** RECORDED INFORMATION follows **

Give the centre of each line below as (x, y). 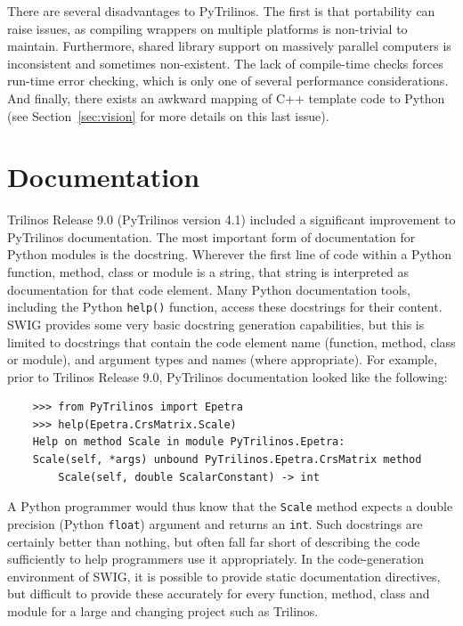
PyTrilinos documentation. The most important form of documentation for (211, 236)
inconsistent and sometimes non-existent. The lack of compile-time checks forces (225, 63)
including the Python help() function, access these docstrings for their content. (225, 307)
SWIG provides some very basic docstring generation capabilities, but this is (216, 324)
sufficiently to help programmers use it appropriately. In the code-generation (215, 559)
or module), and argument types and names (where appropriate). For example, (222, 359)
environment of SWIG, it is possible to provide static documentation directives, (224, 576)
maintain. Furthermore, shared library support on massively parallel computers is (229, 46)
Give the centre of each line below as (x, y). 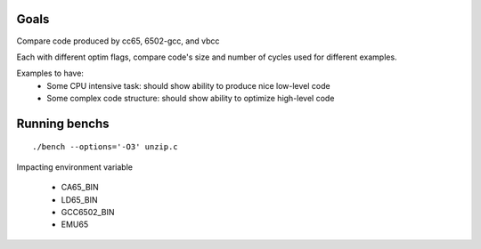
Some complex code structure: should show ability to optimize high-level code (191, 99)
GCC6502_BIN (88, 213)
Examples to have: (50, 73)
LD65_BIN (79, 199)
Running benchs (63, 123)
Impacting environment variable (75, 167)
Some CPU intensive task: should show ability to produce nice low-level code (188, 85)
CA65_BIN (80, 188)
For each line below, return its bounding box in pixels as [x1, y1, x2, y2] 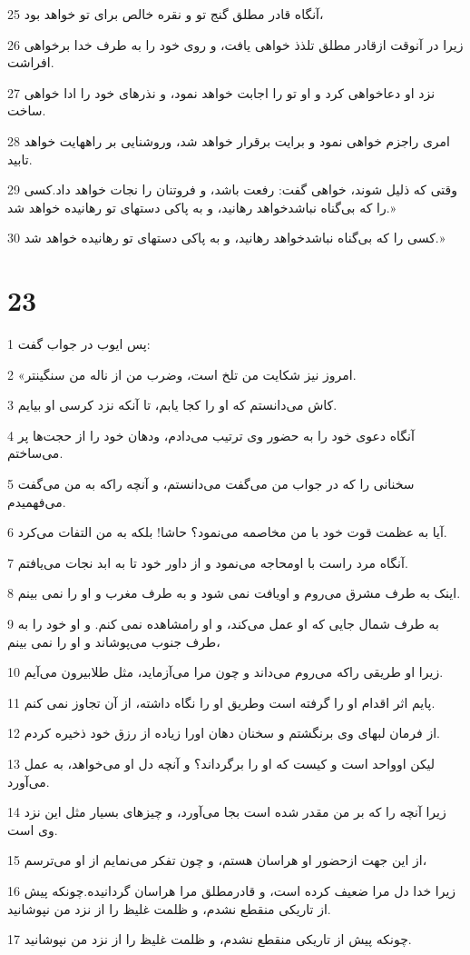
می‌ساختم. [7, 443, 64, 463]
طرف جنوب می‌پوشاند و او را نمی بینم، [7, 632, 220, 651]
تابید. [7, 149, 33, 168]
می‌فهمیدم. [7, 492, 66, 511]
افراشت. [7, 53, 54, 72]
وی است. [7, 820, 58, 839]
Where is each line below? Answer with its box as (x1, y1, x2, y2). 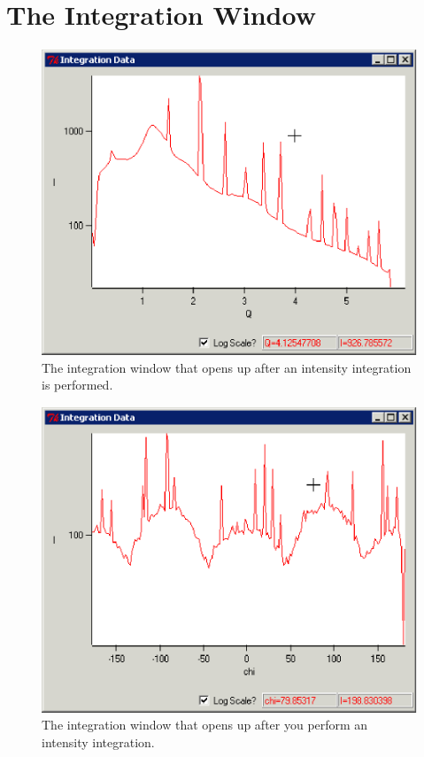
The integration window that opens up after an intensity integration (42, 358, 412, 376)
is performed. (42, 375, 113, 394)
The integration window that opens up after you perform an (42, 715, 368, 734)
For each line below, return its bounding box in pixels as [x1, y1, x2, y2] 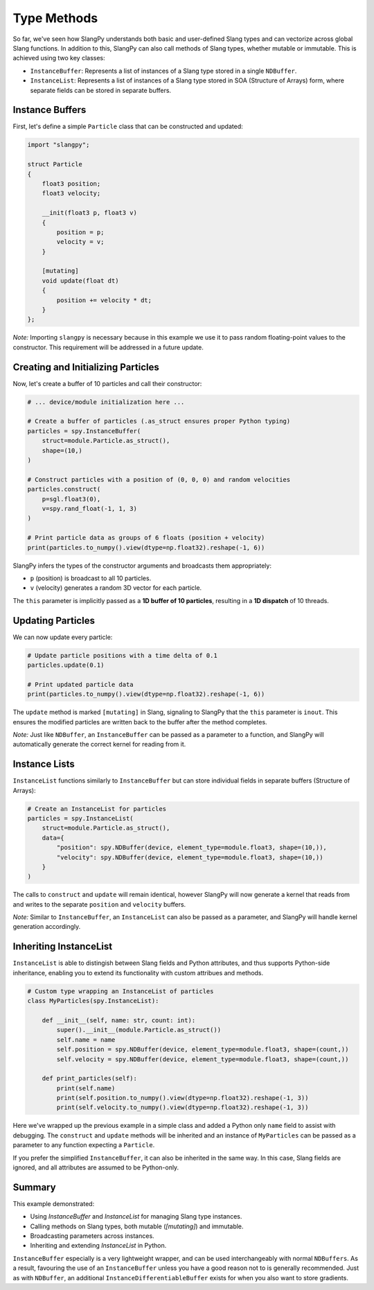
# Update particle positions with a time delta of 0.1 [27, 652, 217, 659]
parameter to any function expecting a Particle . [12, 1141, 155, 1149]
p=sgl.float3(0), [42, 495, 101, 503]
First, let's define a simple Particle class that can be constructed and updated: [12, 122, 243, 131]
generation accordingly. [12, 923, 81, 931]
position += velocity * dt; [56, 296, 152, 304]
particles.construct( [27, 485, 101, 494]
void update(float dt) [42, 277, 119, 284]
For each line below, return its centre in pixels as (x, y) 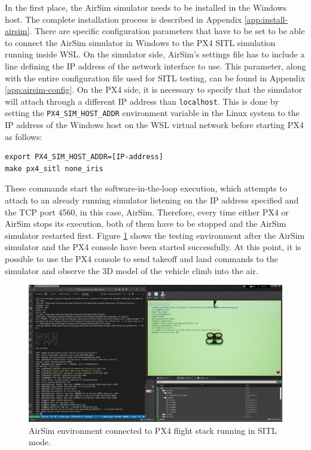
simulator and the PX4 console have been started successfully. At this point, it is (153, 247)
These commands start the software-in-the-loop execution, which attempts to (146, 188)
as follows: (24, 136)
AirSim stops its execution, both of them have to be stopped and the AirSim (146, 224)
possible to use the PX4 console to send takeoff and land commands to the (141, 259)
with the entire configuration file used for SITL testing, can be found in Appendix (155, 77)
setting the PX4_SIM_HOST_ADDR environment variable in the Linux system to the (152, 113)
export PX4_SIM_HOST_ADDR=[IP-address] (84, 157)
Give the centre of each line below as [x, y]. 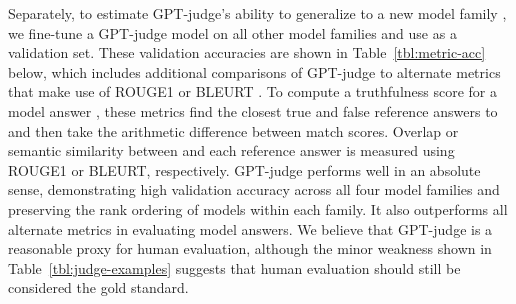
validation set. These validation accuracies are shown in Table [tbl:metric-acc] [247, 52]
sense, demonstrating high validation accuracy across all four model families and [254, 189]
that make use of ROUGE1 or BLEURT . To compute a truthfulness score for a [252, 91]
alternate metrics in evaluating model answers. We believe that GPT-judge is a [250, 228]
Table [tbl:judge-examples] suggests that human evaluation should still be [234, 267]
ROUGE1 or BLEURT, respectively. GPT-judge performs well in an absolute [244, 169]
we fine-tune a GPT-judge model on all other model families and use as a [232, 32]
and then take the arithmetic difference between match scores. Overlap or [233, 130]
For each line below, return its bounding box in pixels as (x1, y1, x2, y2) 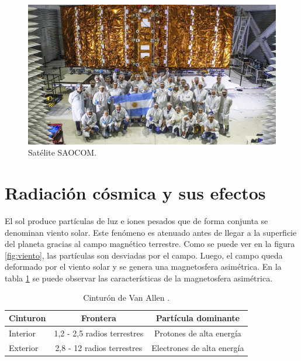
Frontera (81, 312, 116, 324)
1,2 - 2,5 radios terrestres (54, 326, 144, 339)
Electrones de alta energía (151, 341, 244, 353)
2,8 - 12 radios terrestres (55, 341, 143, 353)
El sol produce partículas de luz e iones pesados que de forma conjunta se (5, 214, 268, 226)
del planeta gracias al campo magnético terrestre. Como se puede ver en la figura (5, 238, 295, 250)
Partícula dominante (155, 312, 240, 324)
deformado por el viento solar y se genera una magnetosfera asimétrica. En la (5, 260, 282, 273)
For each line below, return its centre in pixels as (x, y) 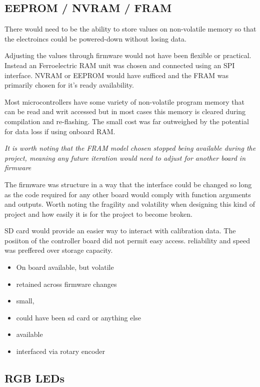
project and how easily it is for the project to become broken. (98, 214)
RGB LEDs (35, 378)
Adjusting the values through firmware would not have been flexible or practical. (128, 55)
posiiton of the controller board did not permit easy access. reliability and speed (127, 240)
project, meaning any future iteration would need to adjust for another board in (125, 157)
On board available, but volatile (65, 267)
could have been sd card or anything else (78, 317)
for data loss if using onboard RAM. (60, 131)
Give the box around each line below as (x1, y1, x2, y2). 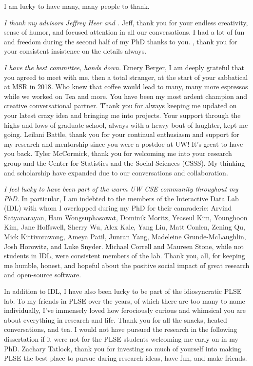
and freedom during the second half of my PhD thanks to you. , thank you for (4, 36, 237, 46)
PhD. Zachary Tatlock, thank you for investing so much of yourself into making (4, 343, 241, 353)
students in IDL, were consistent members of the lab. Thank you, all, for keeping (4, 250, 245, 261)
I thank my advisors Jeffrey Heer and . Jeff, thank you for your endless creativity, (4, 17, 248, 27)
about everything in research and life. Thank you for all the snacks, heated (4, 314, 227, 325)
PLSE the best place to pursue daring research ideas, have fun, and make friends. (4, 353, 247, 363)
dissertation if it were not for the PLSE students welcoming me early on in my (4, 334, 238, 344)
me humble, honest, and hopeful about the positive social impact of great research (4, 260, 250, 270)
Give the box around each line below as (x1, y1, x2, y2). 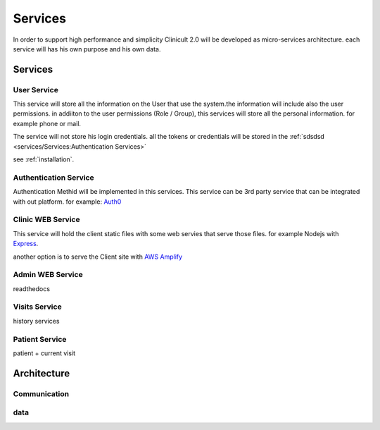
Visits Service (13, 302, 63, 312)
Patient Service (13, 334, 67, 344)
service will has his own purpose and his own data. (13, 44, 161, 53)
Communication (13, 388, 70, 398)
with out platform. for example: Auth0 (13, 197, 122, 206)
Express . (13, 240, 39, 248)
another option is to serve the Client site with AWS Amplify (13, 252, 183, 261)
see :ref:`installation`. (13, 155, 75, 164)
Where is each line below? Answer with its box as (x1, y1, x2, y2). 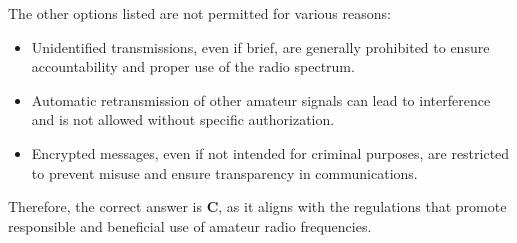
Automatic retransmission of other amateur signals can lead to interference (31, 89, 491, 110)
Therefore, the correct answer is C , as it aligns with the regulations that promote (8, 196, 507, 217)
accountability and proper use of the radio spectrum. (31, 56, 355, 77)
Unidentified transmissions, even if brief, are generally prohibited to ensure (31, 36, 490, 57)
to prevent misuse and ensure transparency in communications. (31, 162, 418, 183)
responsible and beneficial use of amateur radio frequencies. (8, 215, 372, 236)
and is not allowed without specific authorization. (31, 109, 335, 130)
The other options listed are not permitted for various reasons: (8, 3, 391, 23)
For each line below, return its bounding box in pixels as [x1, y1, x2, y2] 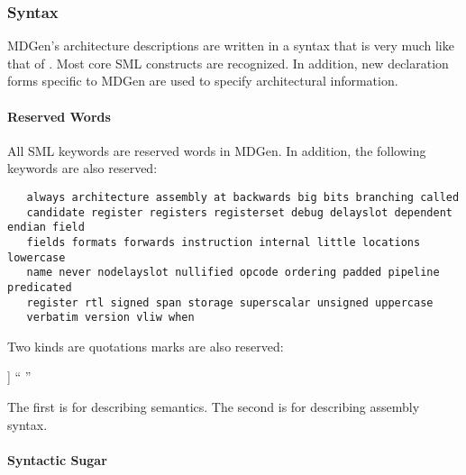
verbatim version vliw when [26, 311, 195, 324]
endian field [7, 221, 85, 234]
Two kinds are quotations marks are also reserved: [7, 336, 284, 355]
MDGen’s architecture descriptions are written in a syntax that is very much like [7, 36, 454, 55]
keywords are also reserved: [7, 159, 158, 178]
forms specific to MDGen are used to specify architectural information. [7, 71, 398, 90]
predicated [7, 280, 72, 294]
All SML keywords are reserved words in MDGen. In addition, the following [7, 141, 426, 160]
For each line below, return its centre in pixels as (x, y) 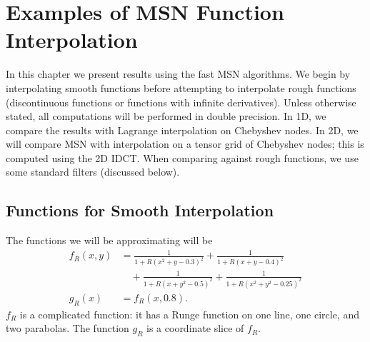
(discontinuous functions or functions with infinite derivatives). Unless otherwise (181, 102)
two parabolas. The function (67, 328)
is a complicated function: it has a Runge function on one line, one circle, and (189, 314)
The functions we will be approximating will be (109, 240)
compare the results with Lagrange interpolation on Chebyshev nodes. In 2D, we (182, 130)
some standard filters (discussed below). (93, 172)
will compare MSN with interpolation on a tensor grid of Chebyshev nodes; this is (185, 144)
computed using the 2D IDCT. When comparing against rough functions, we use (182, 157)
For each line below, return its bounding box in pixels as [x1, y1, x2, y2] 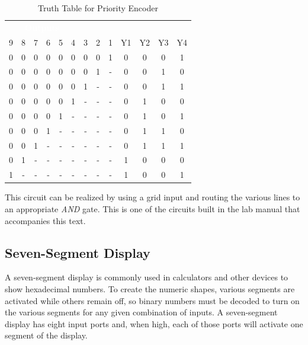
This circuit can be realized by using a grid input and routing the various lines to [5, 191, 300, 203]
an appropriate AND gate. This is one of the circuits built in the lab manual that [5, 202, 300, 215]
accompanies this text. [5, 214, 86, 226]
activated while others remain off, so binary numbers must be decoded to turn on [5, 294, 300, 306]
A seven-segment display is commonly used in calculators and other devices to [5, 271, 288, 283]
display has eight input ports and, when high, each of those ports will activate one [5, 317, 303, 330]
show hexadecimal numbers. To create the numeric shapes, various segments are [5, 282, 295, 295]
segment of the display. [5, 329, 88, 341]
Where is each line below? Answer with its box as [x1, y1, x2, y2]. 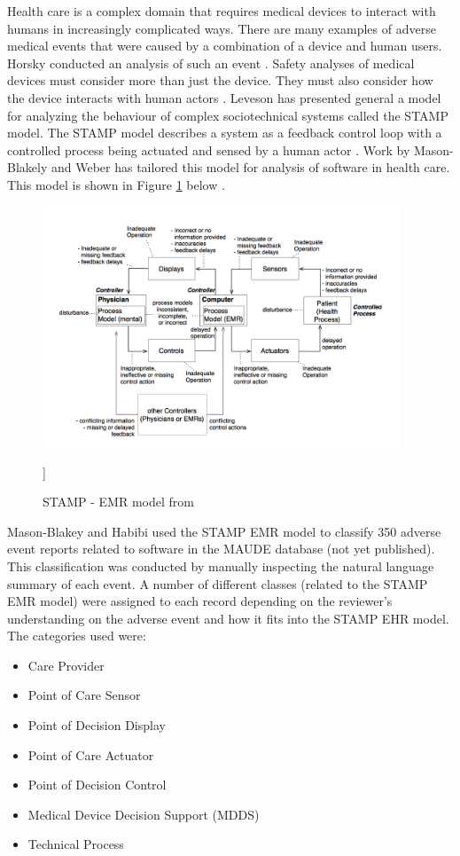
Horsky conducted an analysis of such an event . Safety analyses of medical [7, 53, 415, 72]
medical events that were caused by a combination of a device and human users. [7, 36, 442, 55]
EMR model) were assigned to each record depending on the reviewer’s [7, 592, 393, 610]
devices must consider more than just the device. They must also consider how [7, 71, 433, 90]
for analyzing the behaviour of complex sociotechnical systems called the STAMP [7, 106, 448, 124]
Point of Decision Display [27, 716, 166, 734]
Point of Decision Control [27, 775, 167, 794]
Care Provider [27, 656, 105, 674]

** End of RECORDED INFORMATION **

## WORK ITEM
If a line in the entries above contains "must", it counts toward the total; give only that total.

## OUTPUT
2